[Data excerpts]

- - - - - - -

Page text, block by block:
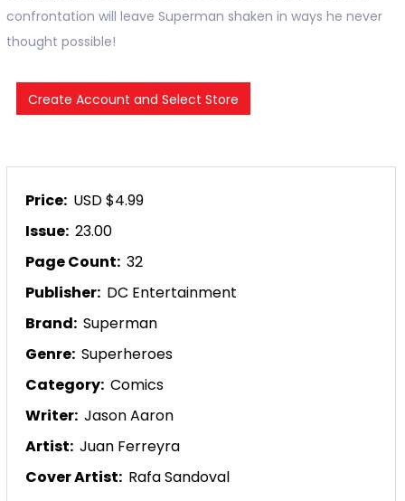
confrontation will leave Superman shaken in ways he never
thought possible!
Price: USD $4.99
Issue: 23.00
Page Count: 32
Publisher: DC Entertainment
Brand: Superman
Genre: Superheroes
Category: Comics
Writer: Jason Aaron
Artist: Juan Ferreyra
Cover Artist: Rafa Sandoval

- - - - - - -

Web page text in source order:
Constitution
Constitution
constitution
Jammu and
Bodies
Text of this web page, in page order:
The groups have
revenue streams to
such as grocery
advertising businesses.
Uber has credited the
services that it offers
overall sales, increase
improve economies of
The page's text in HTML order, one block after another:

- - - - - - -

### What this task involves
Starting with the line with "Web page text" above and going on through the line with "The page's text", transcribe every line exactly, both ends included, and add nothing.

### Solution for this problem
Web page text in source order:
Constitution
Constitution
constitution
Jammu and
Bodies
Text of this web page, in page order:
The groups have
revenue streams to
such as grocery
advertising businesses.
Uber has credited the
services that it offers
overall sales, increase
improve economies of
The page's text in HTML order, one block after another:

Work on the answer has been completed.